UNIFORM & KIT ISSUED TO THE AIF DURING WW2
This pictorial library is devoted to the recording of "Uniform and Kit" issued to an Australian Soldier of any corps, during the Second World War. Consider it a virtual "Q" Store in Australian militaria. It is not exhaustive and will be added to over time. Any reader who wishes to contribute photographs and text will be recognised and credited with such information. I also invite collectors of other nation's militaria to forward content (please see our other countries listed on the drop down menu) - so that a comprehensive list of "Axis" and "Allies" uniform/kit is detailed.
Steel Enamelled Cup - Broad Arrow Stamping
The Government stamping of the Department of Defence - "D" Broad Arrow "D". As can be seen in this comparison, there is a slight difference in the dimensions of the two cups, however they are of the same pattern. This again supports the argument of there being slight variations between different manufacturers on the same pattern of article. This photo courtesy of the Kokoda Historical Collection.

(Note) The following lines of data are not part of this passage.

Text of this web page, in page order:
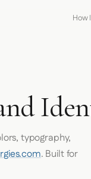
How
typography,
. Built for
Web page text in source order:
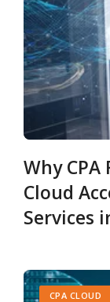
Why
Cloud
Services
CPA CLOUD
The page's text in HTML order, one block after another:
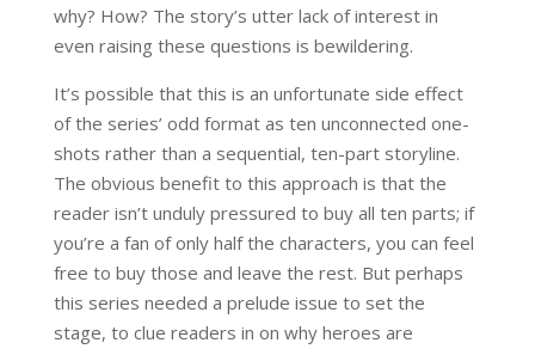
why? How? The story’s utter lack of interest in
even raising these questions is bewildering.
It’s possible that this is an unfortunate side effect
of the series’ odd format as ten unconnected one-
shots rather than a sequential, ten-part storyline.
The obvious benefit to this approach is that the
reader isn’t unduly pressured to buy all ten parts; if
you’re a fan of only half the characters, you can feel
free to buy those and leave the rest. But perhaps
this series needed a prelude issue to set the
stage, to clue readers in on why heroes are

Steel Cup with Folding Wire Handles
Steel Cup with Folding Wire Handles extended - ready for use. The actual cup is made from steel and has been 'hot dipped' in tin, to render it resistant to corrosion. The design of this cup is more associated with the First World War and many novice collectors mistakingly refer to this design as a "Light Horse" drinking cup. Whilst it was certainly utilised by mounted troops, it was simply a universal pattern drinking cup manufactured for military use in the field by all branches of the service. This particular cup was made in Australia by WILLOW. Any cup which denotes this company of manufacture was made for use during the Second World War. This photo courtesy of the Kokoda Historical Collection.

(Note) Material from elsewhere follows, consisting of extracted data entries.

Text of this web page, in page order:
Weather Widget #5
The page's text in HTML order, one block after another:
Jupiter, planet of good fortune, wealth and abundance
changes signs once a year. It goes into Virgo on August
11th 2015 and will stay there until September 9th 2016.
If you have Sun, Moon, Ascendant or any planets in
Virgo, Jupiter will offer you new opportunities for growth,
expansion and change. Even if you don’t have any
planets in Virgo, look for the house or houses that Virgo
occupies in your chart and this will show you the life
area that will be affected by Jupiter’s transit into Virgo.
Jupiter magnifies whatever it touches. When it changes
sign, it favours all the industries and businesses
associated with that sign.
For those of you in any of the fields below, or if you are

Willow Steel Cup with Handles Folded
The Steel Cup showing the Handles folded back, flush against the body of the cup for storage. The WILLOW brand is discernable in between the two handles and the Government 'Broad Arrow' acceptance stamping is visible at the top, near the lip of the mug. The company brand 'Willow' had it's origins way back in 1887 when two Wilson brothers began building tools and metal working machinery; in Flemington Victoria. They formed a partnership in 1889 to produce tinned plate - tea and biscuit cannisters. In 1924, the trade mark of WILLOW was registered and applied to a range of kitchenware - after the company had produced an inital range of metal kitchen items that proved successful. The company survived the Great Depression but in 1932 was forced to move it's factory from North Melbourne, to Rosebury in Sydney. In 1936 a two acre site was purchased in Alexandria (Sydney) and a modern factory was built and commissioned in 1939. During the Second World War, the factory mainly produced mess tins, rocket cylinder covers, small arms ammunition boxes, gas mask respirator cylinders and soldier's cake tins. The Firm designed and manufactured a new pack of small arms ammunition which was universally adopted by the British Commonwealth and the U.S. Armed Forces. A hot dip tinning plant was erected at North Melbourne to process the defence requirements. Once the war finished, this company changed with the times and branched into the manufacture of plastic items - which replaced tinned metal. The company survives to this day, making many types of plastic items but is probably better known for it's range of 'eskies' and drink coolers. This photo courtesy of the Kokoda Historical Collection.
WW2 Australian Army mess tin set (double pannier)
An example of the double pannier mess tin set issued by the Australian Army to members of the AIF (Second Australian Imperial Force). Note that one tin is slightly smaller in size to the other, allowing one mess tin to be fitted inside the other for storage. Earlier models were manufactured from steel, whilst this late war example is made from aluminium.